Layer 4: Tool Execution Guardrails
Before any tool fires, validate.
Your agent decidess which tool to call. You must decide whether that tool is allowed to run.
from typing import Any, Callable
from dataclasses import dataclass
@dataclass
class ToolPermission:
name: str
description: str
category: str = "general"
requires_approval: bool = False
max_calls_per_session: int = 50
class ToolGate:
"""Validate tool calls before execution."""
def __init__(self):
self.allowed_tools: dict[str, ToolPermission] = {}
self.call_counts: dict[str, int] = {}
self.dangerous_categories = {"file_write", "network", "database_write", "delete"}
def register_tool(self, name: str, description: str, category: str = "general",
requires_approval: bool = False, max_calls: int = 50):
self.allowed_tools[name] = ToolPermission(
name=name, description=description, category=category,
requires_approval=requires_approval, max_calls_per_session=max_calls,
)
self.call_counts[name] = 0
def validate(self, tool_name: str, arguments: dict) -> tuple[bool, str]:
# 1. Is this tool registered?
if tool_name not in self.allowed_tools:
return False, f"Unknown tool: {tool_name}"

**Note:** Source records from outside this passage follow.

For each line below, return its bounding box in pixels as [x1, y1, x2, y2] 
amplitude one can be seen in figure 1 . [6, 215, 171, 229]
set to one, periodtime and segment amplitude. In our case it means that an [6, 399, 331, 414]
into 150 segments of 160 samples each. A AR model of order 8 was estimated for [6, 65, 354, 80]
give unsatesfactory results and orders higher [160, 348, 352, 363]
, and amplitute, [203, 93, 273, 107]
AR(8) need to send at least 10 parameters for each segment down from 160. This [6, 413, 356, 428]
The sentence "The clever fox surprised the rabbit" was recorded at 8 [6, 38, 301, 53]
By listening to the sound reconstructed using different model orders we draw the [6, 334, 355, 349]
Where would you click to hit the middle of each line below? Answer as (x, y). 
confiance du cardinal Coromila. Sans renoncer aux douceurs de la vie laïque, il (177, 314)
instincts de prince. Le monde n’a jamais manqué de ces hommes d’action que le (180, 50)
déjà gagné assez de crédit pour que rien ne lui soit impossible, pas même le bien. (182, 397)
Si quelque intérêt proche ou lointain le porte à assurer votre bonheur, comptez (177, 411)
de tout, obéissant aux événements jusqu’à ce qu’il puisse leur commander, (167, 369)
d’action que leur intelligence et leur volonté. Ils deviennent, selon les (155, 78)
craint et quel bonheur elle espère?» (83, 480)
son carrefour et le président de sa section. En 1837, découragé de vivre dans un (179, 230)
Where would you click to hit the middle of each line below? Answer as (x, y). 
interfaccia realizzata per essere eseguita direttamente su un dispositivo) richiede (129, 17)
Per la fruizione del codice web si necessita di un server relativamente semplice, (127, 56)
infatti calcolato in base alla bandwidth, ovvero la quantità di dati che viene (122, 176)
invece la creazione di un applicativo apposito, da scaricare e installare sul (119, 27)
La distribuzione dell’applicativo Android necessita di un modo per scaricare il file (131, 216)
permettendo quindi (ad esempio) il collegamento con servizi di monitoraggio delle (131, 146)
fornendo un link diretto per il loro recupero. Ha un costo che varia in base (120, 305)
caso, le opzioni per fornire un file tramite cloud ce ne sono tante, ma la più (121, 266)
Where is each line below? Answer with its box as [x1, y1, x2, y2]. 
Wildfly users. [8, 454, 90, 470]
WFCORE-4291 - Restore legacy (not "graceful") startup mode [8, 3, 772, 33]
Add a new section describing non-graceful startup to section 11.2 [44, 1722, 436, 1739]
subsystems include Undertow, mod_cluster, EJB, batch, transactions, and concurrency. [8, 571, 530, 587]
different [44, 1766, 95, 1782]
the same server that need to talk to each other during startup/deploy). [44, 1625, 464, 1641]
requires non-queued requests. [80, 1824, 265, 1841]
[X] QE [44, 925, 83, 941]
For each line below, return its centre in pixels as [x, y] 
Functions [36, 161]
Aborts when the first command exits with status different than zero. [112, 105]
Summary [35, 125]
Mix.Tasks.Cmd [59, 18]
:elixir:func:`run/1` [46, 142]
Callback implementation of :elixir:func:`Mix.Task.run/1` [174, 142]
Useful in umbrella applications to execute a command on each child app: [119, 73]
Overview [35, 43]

perm = self.allowed_tools[tool_name]
# 2. Has it exceeded call budget?
if self.call_counts.get(tool_name, 0) >= perm.max_calls_per_session:
return False, f"Tool '{tool_name}' exceeded max calls ({perm.max_calls_per_session})"

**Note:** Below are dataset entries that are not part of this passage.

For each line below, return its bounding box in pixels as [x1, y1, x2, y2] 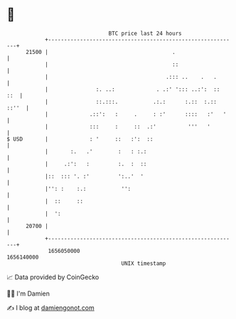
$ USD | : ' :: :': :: [6, 135, 154, 143]
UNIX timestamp [121, 259, 166, 267]
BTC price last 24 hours [108, 30, 182, 37]
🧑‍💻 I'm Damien [6, 289, 50, 298]
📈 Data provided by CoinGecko [6, 273, 100, 281]
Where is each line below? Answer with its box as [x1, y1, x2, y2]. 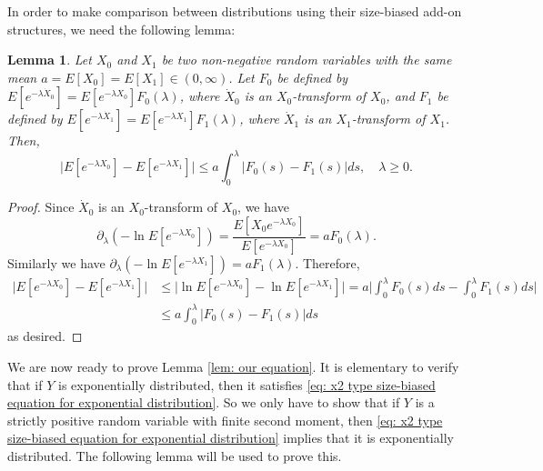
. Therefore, [295, 253, 360, 272]
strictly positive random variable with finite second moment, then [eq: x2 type [7, 410, 443, 429]
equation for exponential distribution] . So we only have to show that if [7, 393, 400, 412]
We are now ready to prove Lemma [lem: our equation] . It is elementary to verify [7, 356, 459, 376]
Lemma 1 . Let [7, 50, 92, 69]
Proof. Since [7, 197, 75, 216]
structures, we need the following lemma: [7, 19, 236, 38]
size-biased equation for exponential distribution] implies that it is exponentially [7, 428, 454, 447]
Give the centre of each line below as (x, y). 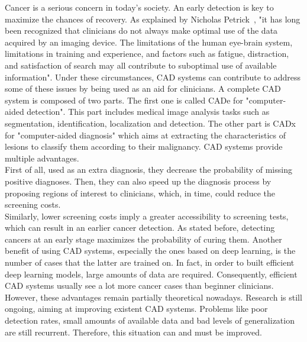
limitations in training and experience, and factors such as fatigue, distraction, (147, 54)
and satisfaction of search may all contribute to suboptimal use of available (141, 65)
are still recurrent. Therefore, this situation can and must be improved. (133, 332)
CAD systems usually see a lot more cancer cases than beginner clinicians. (139, 285)
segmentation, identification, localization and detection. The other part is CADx (150, 123)
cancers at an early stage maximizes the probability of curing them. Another (143, 239)
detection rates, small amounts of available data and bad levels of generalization (150, 320)
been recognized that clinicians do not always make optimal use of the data (141, 30)
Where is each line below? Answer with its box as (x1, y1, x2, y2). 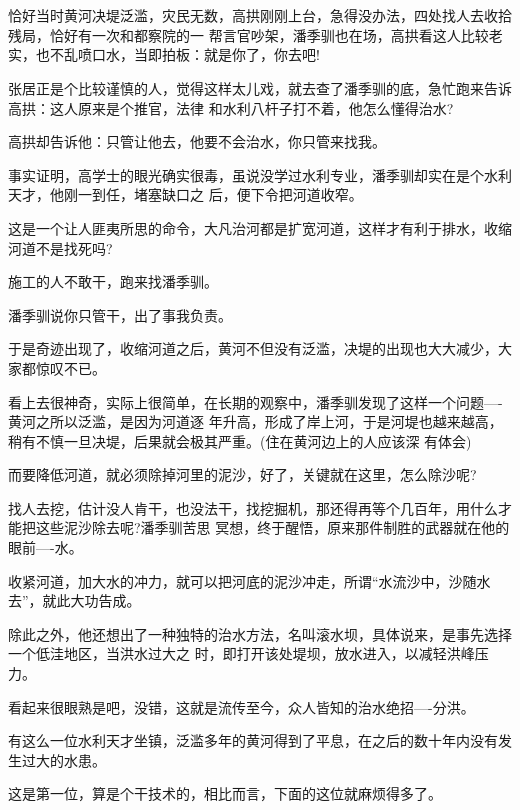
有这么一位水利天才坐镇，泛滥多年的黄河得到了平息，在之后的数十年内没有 (8, 730, 498, 751)
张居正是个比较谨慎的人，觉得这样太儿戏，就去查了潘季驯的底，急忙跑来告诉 (8, 77, 512, 98)
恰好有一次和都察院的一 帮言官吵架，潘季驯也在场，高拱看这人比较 (49, 24, 489, 45)
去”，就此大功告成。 (8, 590, 141, 611)
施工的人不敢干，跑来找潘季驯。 (8, 271, 218, 292)
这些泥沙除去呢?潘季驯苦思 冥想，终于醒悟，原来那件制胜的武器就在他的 (35, 517, 510, 538)
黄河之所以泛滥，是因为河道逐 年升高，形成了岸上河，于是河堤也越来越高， (8, 411, 503, 432)
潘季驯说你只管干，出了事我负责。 (8, 304, 232, 325)

# 3. Does it require approval?
if perm.requires_approval:
return False, f"Tool '{tool_name}' requires human approval"
# 4. Dangerous category checks
if perm.category in self.dangerous_categories:
# Additional validation for dangerous tools
if perm.category == "file_write":
path = arguments.get("path", "")
if any(p in path for p in [".env", "config", ".ssh"]):
return False, "Cannot write to sensitive paths"
return True, "OK"
def record_call(self, tool_name: str):
self.call_counts[tool_name] = self.call_counts.get(tool_name, 0) + 1
# Usage
gate = ToolGate()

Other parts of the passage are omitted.